═════ RECORDS FOR THIS EXERCISE ═════

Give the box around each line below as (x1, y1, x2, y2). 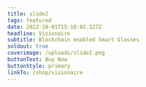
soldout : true (7, 43, 49, 50)
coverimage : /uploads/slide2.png (7, 50, 105, 57)
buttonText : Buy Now (7, 56, 68, 63)
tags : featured (7, 17, 52, 24)
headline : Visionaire (7, 29, 71, 37)
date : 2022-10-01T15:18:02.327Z (7, 23, 102, 30)
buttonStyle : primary (7, 62, 71, 69)
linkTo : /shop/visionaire (7, 69, 83, 76)
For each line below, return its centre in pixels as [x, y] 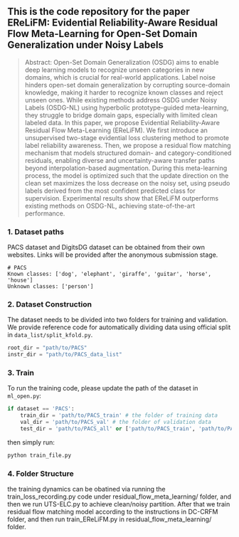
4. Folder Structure [41, 474]
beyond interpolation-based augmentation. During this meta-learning [126, 168]
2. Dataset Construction [50, 304]
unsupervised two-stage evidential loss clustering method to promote [127, 137]
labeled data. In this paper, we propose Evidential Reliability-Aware [122, 122]
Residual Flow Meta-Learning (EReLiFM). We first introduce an [116, 130]
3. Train [21, 373]
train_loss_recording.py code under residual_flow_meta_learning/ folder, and [119, 496]
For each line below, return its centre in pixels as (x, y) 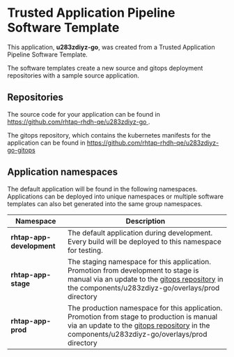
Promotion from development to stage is (133, 270)
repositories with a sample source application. (73, 75)
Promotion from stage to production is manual (142, 316)
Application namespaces (63, 172)
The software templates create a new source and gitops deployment (105, 68)
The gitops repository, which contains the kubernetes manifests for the (109, 135)
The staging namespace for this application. (139, 261)
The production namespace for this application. (145, 307)
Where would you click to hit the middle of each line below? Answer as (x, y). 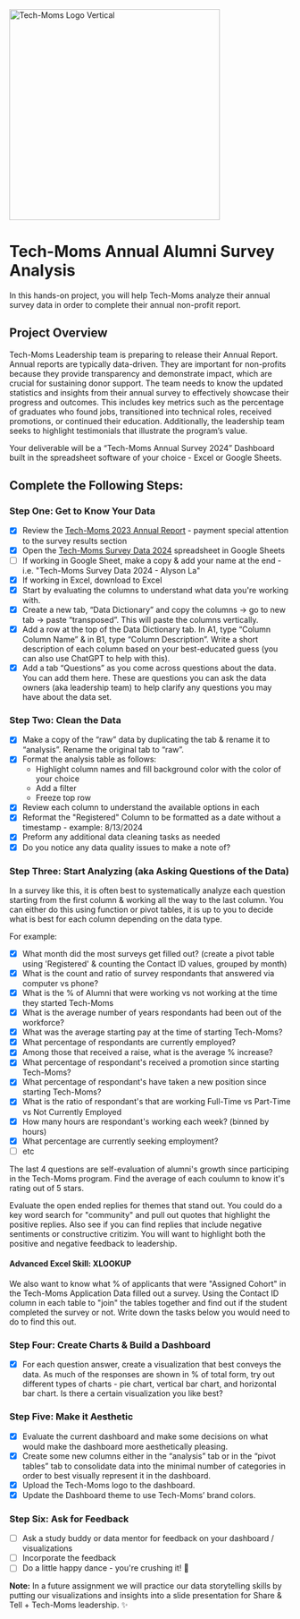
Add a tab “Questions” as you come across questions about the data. (149, 668)
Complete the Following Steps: (96, 486)
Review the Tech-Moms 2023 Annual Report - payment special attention (155, 531)
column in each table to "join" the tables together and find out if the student (148, 1302)
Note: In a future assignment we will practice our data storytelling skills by (146, 1586)
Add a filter (56, 788)
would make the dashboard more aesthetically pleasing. (125, 1446)
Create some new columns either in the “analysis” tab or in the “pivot (149, 1456)
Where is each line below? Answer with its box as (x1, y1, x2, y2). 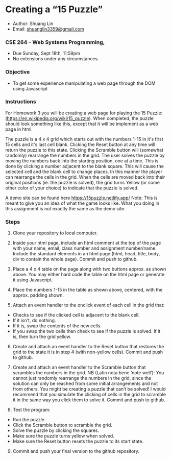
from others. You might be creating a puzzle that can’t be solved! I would (12, 386, 166, 392)
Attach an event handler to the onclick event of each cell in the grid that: (12, 302, 165, 308)
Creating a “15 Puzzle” (5, 4, 103, 15)
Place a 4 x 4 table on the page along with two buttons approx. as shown (12, 266, 166, 272)
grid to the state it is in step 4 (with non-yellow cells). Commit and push (12, 349, 163, 355)
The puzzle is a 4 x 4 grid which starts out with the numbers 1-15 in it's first (5, 136, 163, 142)
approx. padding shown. (12, 292, 64, 298)
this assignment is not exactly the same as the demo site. (5, 205, 126, 211)
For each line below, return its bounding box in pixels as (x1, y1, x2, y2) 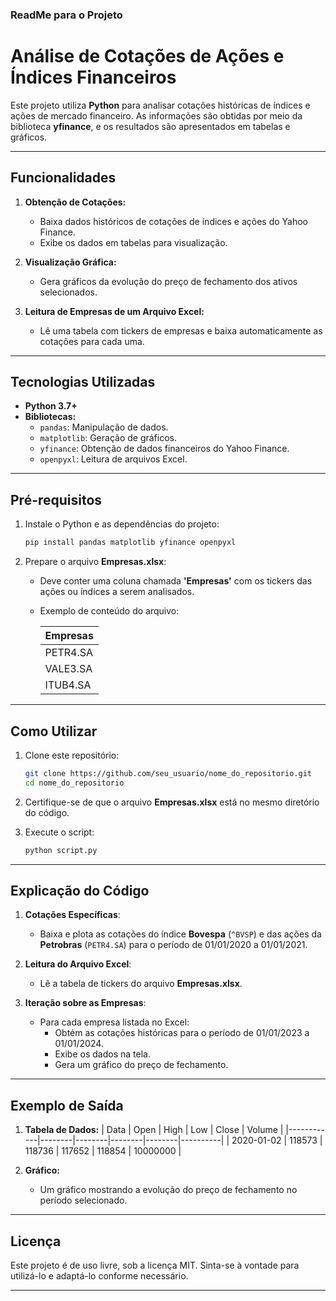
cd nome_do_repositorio (24, 778, 125, 788)
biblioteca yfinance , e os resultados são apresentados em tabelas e (10, 120, 291, 132)
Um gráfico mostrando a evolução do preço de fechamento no (39, 1184, 298, 1196)
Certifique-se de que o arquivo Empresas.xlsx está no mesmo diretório (24, 796, 320, 808)
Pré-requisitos (10, 491, 103, 508)
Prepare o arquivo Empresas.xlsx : (24, 556, 167, 568)
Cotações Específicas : (24, 909, 121, 921)
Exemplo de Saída (10, 1097, 124, 1114)
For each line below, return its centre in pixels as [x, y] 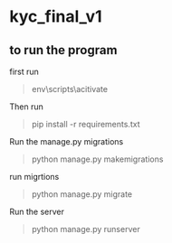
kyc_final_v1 [56, 17]
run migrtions [34, 177]
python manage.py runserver [86, 229]
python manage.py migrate [82, 194]
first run [24, 71]
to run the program [63, 50]
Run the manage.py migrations [67, 141]
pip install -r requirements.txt [86, 124]
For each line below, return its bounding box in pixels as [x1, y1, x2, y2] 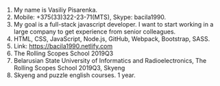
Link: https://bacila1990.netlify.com [13, 42, 113, 50]
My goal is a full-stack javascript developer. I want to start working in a [13, 20, 214, 28]
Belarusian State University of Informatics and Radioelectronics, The [13, 57, 207, 64]
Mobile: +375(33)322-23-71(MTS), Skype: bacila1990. [13, 13, 167, 21]
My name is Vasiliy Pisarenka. [13, 6, 98, 14]
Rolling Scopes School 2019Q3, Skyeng [13, 64, 125, 72]
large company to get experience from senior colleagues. [13, 27, 176, 35]
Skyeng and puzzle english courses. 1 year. [13, 71, 136, 79]
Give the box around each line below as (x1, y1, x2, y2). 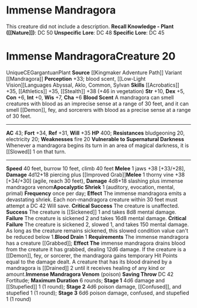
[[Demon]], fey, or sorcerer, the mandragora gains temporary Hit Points (6, 252, 178, 259)
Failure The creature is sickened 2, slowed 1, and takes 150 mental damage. (6, 221, 189, 228)
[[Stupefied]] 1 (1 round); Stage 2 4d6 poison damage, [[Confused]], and (6, 283, 182, 290)
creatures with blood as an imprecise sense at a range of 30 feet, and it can (6, 100, 189, 107)
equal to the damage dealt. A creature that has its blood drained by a (6, 258, 172, 265)
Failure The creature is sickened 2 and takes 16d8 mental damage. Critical (6, 214, 186, 221)
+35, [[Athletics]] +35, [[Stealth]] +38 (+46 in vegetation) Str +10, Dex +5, (6, 87, 185, 94)
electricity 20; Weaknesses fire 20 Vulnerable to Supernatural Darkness (6, 135, 185, 142)
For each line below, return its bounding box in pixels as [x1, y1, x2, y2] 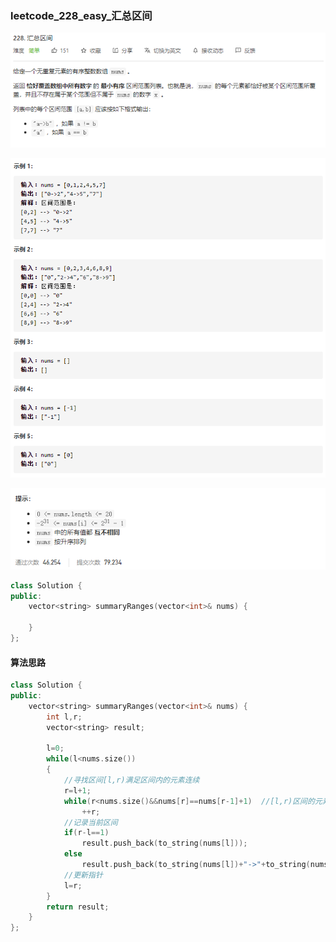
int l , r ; [46, 712, 83, 722]
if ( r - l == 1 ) [63, 828, 110, 838]
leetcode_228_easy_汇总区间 [10, 8, 153, 22]
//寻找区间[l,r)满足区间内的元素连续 [63, 775, 200, 786]
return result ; [46, 902, 110, 912]
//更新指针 [63, 870, 103, 880]
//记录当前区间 [63, 817, 118, 827]

═════

▸ INSTRUCTIONS FOR THE TASK
From the data above, return every line from the line that has "Attach an event" up to and including the line that has "grid to the", exactly.

▸ EXERCISE OUTPUT
Attach an event handler to the onclick event of each cell in the grid that: (12, 302, 165, 308)
Creating a “15 Puzzle” (5, 4, 103, 15)
Place a 4 x 4 table on the page along with two buttons approx. as shown (12, 266, 166, 272)
grid to the state it is in step 4 (with non-yellow cells). Commit and push (12, 349, 163, 355)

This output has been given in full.